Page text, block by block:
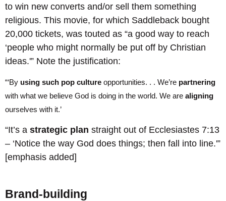
to win new converts and/or sell them something
religious. This movie, for which Saddleback bought
20,000 tickets, was touted as “a good way to reach
‘people who might normally be put off by Christian
ideas.'” Note the justification:
“‘By using such pop culture opportunities. . . We’re partnering
with what we believe God is doing in the world. We are aligning
ourselves with it.’
“It’s a strategic plan straight out of Ecclesiastes 7:13
– ‘Notice the way God does things; then fall into line.'”
[emphasis added]
Brand-building
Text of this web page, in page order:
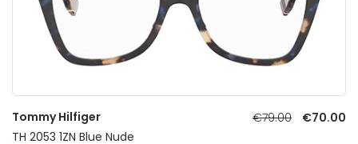
Tommy Hilfiger €79.00
€70.00
TH 2053 1ZN Blue Nude
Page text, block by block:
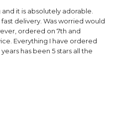
it is absolutely adorable.
delivery. Was worried would
ordered on 7th and
Everything I have ordered
has been 5 stars all the
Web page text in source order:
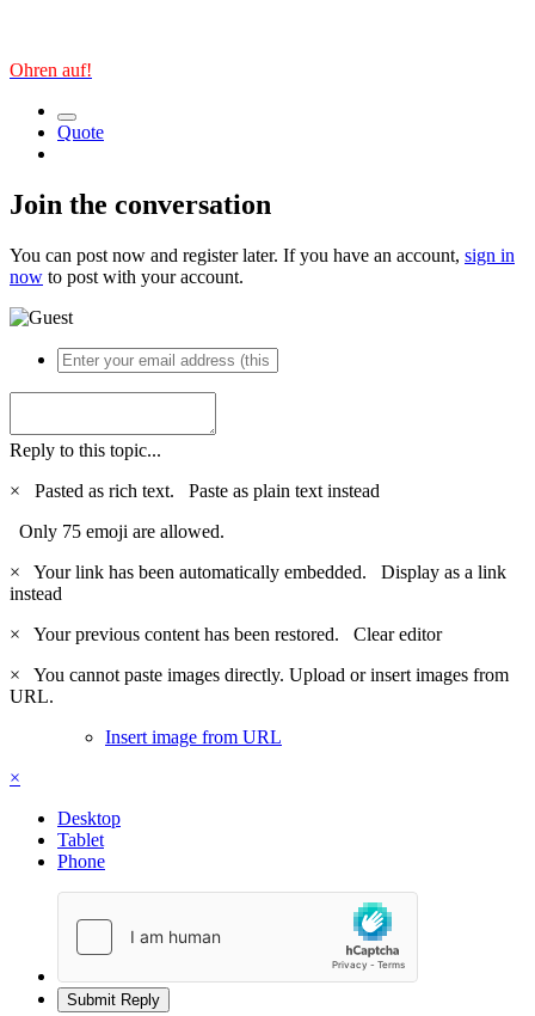
Ohren auf!
Quote
Join the conversation
You can post now and register later. If you have an account, sign in
now to post with your account.
Reply to this topic...
×
Pasted as rich text. Paste as plain text instead
Only 75 emoji are allowed.
×
Your link has been automatically embedded. Display as a link
instead
×
Your previous content has been restored. Clear editor
×
You cannot paste images directly. Upload or insert images from
URL.
Insert image from URL
×
Desktop
Tablet
Phone
Submit Reply
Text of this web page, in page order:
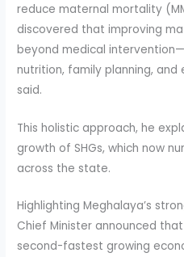
reduce maternal mortality
discovered that improving
beyond medical
nutrition, family planning, and
said.
This holistic approach, he
growth of SHGs, which now
across the state.
Highlighting Meghalaya’s
Chief Minister announced
second-fastest growing
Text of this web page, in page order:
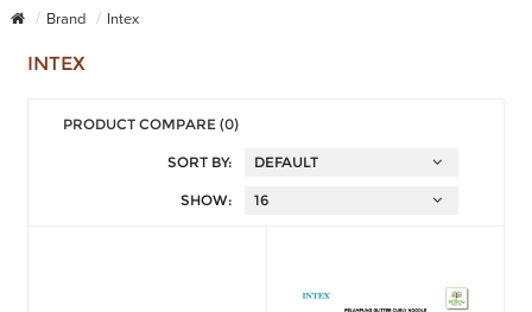
Brand Intex
INTEX
PRODUCT COMPARE (0)
SORT BY:
SHOW:
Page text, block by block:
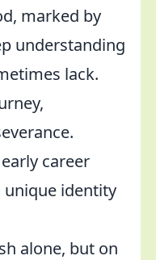
marked by
understanding
lack.
career
unique identity
alone, but on
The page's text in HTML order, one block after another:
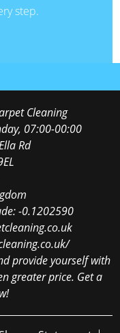
step.
Cleaning
07:00-00:00
Rd
-0.1202590
provide yourself with
greater price. Get a
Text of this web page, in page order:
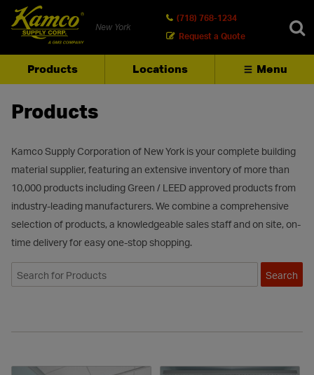
New York
(718) 768-1234
Request a Quote
Products Locations Menu
SEARCH
Products
Kamco Supply Corporation of New York is your complete building
material supplier, featuring an extensive inventory of more than
10,000 products including Green / LEED approved products from
industry-leading manufacturers. We combine a comprehensive
selection of products, a knowledgeable sales staff and on site, on-
time delivery for easy one-stop shopping.
Search
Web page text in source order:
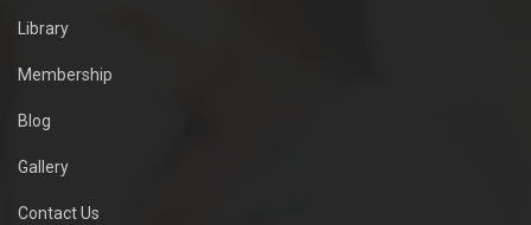
Library
Membership
Blog
Gallery
Contact Us
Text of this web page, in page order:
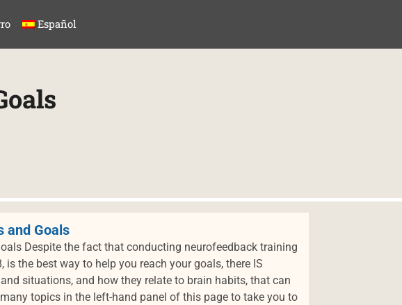
Español
and Goals
Despite the fact that conducting neurofeedback training
is the best way to help you reach your goals, there IS
situations, and how they relate to brain habits, that can
topics in the left-hand panel of this page to take you to
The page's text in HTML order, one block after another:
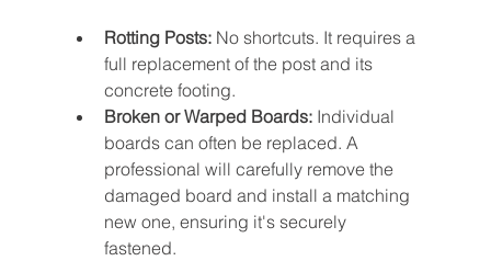
Rotting Posts: No shortcuts. It requires a
full replacement of the post and its
concrete footing.
Broken or Warped Boards: Individual
boards can often be replaced. A
professional will carefully remove the
damaged board and install a matching
new one, ensuring it's securely
fastened.
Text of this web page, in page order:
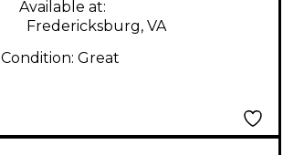
Available at:
Fredericksburg, VA
Condition: Great
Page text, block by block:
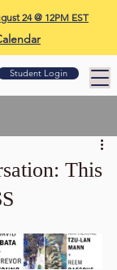
24 @ 12PM EST
Student Login
This
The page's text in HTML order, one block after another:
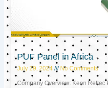
PUF Panel in Africa
July 29, 2024 No Comments
Company Overview: Keon Reftec
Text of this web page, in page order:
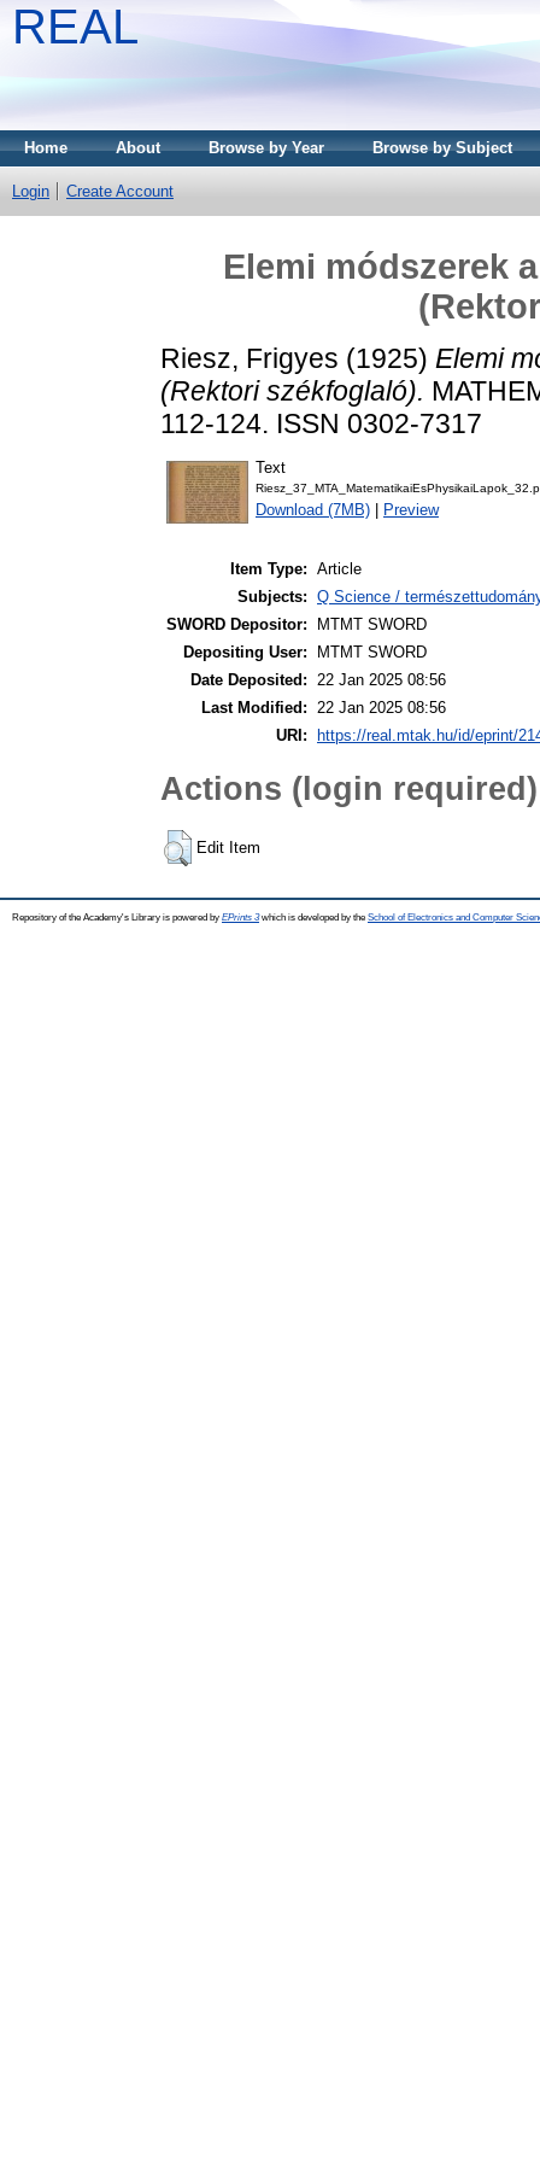
REAL
Home About Browse by Year Browse by Subject
Login Create Account
Elemi módszerek
Riesz, Frigyes (1925) Elemi
(Rektori székfoglaló).
112-124. ISSN 0302-7317
Text
Download (7MB) Preview
Item Type: Article
Subjects: Q Science /
SWORD Depositor:
MTMT SWORD
Depositing User:
MTMT SWORD
Date Deposited: 22 Jan 2025 08:56
Last Modified: 22 Jan 2025 08:56
URI:
https://real.mtak.hu/id/eprint/
Actions (login required)
Edit Item
Repository of the Academy's Library is powered by EPrints 3which is developed by the School of Electronics and Computer

━━━━━━━━━━━━━━━━━━━━

• [PROMPT]: When you copy the lines above, drop the pictures and keep everything else exact.

• [RESPONSE TO THE EXERCISE]:
Page text, block by block:
to win new converts and/or sell them something
religious. This movie, for which Saddleback bought
20,000 tickets, was touted as “a good way to reach
‘people who might normally be put off by Christian
ideas.'” Note the justification:
“‘By using such pop culture opportunities. . . We’re partnering
with what we believe God is doing in the world. We are aligning
ourselves with it.’
“It’s a strategic plan straight out of Ecclesiastes 7:13
– ‘Notice the way God does things; then fall into line.'”
[emphasis added]
Brand-building
Text of this web page, in page order:
Tommy Hilfiger €79.00
€70.00
TH 2053 1ZN Blue Nude
Page text, block by block:
it is absolutely adorable.
delivery. Was worried would
ordered on 7th and
Everything I have ordered
has been 5 stars all the
Web page text in source order:
Ohren auf!
Quote
Join the conversation
You can post now and register later. If you have an account, sign in
now to post with your account.
Reply to this topic...
×
Pasted as rich text. Paste as plain text instead
Only 75 emoji are allowed.
×
Your link has been automatically embedded. Display as a link
instead
×
Your previous content has been restored. Clear editor
×
You cannot paste images directly. Upload or insert images from
URL.
Insert image from URL
×
Desktop
Tablet
Phone
Submit Reply
Text of this web page, in page order:
reduce maternal mortality
discovered that improving
beyond medical
nutrition, family planning, and
said.
This holistic approach, he
growth of SHGs, which now
across the state.
Highlighting Meghalaya’s
Chief Minister announced
second-fastest growing
Text of this web page, in page order:
Brand Intex
INTEX
PRODUCT COMPARE (0)
SORT BY:
SHOW:
Page text, block by block:
marked by
understanding
lack.
career
unique identity
alone, but on
The page's text in HTML order, one block after another:
step.
Cleaning
07:00-00:00
Rd
-0.1202590
provide yourself with
greater price. Get a
Text of this web page, in page order:
New York
(718) 768-1234
Request a Quote
Products Locations Menu
SEARCH
Products
Kamco Supply Corporation of New York is your complete building
material supplier, featuring an extensive inventory of more than
10,000 products including Green / LEED approved products from
industry-leading manufacturers. We combine a comprehensive
selection of products, a knowledgeable sales staff and on site, on-
time delivery for easy one-stop shopping.
Search
Web page text in source order:
Library
Membership
Blog
Gallery
Contact Us
Text of this web page, in page order:
Español
and Goals
Despite the fact that conducting neurofeedback training
is the best way to help you reach your goals, there IS
situations, and how they relate to brain habits, that can
topics in the left-hand panel of this page to take you to
The page's text in HTML order, one block after another:
Rotting Posts: No shortcuts. It requires a
full replacement of the post and its
concrete footing.
Broken or Warped Boards: Individual
boards can often be replaced. A
professional will carefully remove the
damaged board and install a matching
new one, ensuring it's securely
fastened.
Text of this web page, in page order:
Available at:
Fredericksburg, VA
Condition: Great
Page text, block by block:
24 @ 12PM EST
Student Login
This
The page's text in HTML order, one block after another:
PUF Panel in Africa
July 29, 2024 No Comments
Company Overview: Keon Reftec
Text of this web page, in page order:
REAL
Home About Browse by Year Browse by Subject
Login Create Account
Elemi módszerek
Riesz, Frigyes (1925) Elemi
(Rektori székfoglaló).
112-124. ISSN 0302-7317
Text
Download (7MB) Preview
Item Type: Article
Subjects: Q Science /
SWORD Depositor:
MTMT SWORD
Depositing User:
MTMT SWORD
Date Deposited: 22 Jan 2025 08:56
Last Modified: 22 Jan 2025 08:56
URI:
https://real.mtak.hu/id/eprint/
Actions (login required)
Edit Item
Repository of the Academy's Library is powered by EPrints 3which is developed by the School of Electronics and Computer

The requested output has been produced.